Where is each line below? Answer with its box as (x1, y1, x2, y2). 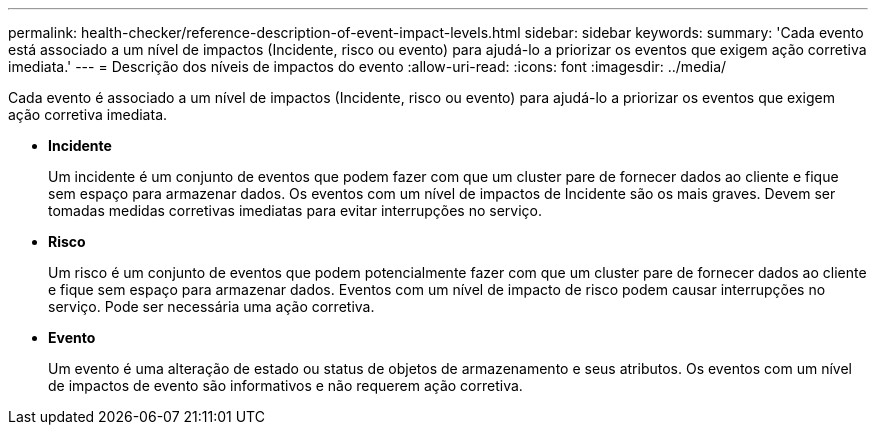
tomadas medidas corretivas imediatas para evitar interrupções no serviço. (48, 202, 542, 219)
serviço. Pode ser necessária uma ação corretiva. (48, 298, 375, 315)
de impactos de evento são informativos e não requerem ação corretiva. (48, 377, 523, 394)
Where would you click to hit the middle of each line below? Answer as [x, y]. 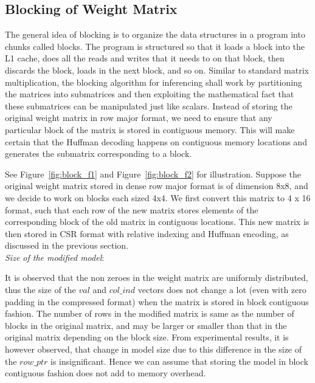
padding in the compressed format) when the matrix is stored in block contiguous [157, 301]
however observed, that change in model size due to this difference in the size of [154, 349]
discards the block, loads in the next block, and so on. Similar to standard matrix [157, 70]
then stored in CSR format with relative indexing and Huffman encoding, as [147, 233]
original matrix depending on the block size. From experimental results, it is [147, 337]
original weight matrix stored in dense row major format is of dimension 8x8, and [157, 186]
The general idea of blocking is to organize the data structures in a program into [155, 34]
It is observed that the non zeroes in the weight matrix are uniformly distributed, [157, 278]
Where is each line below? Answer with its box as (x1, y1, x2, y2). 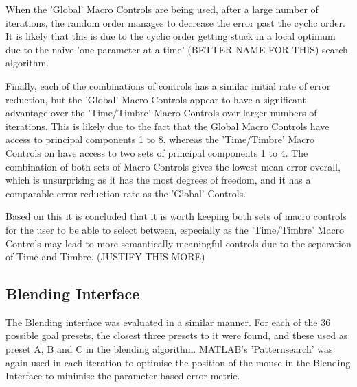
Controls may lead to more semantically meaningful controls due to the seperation (5, 236, 352, 250)
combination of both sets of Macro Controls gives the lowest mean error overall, (5, 159, 341, 173)
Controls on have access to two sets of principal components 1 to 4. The (5, 145, 308, 160)
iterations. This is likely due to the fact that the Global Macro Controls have (5, 118, 330, 133)
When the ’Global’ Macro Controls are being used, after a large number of (5, 2, 319, 16)
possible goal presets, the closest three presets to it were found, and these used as (5, 328, 348, 342)
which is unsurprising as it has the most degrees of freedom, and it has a (5, 173, 311, 187)
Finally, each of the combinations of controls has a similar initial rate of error (5, 78, 331, 92)
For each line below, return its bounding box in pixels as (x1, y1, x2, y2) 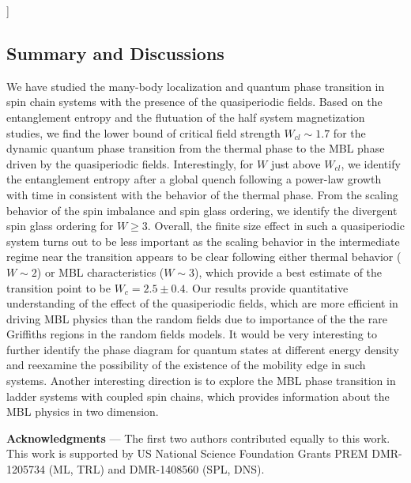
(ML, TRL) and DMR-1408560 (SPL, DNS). (48, 461, 265, 477)
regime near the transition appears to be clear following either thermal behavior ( (6, 248, 402, 265)
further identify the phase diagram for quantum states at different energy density (6, 341, 399, 357)
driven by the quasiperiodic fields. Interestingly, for (6, 155, 254, 172)
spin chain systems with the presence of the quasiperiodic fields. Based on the (6, 93, 383, 110)
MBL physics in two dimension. (6, 403, 159, 420)
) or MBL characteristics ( (36, 263, 164, 280)
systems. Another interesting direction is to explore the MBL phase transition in (6, 372, 396, 389)
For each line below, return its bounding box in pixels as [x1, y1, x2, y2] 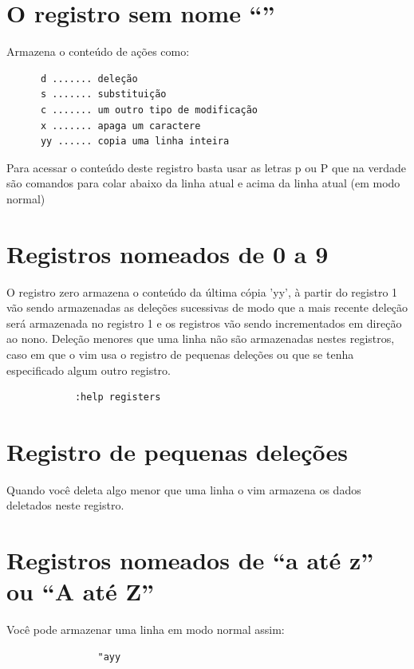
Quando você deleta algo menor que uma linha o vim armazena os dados [6, 481, 361, 498]
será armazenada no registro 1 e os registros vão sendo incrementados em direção [6, 314, 402, 331]
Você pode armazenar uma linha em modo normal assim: [6, 621, 285, 638]
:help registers [74, 392, 161, 403]
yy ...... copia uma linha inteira [40, 136, 230, 148]
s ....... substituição [40, 89, 167, 100]
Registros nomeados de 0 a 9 [6, 237, 329, 270]
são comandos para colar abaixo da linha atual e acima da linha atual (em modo [6, 175, 400, 191]

• What is expected
Here the job is to output the lines from the top of the listing through the line holding "discards the block, loads", word for word and without pictures.

• Response to this exercise
Where is each line below? Answer with its box as (x1, y1, x2, y2). 
tomadas medidas corretivas imediatas para evitar interrupções no serviço. (48, 202, 542, 219)
serviço. Pode ser necessária uma ação corretiva. (48, 298, 375, 315)
de impactos de evento são informativos e não requerem ação corretiva. (48, 377, 523, 394)
Where would you click to hit the middle of each line below? Answer as [x, y]. 
padding in the compressed format) when the matrix is stored in block contiguous [157, 301]
however observed, that change in model size due to this difference in the size of [154, 349]
discards the block, loads in the next block, and so on. Similar to standard matrix [157, 70]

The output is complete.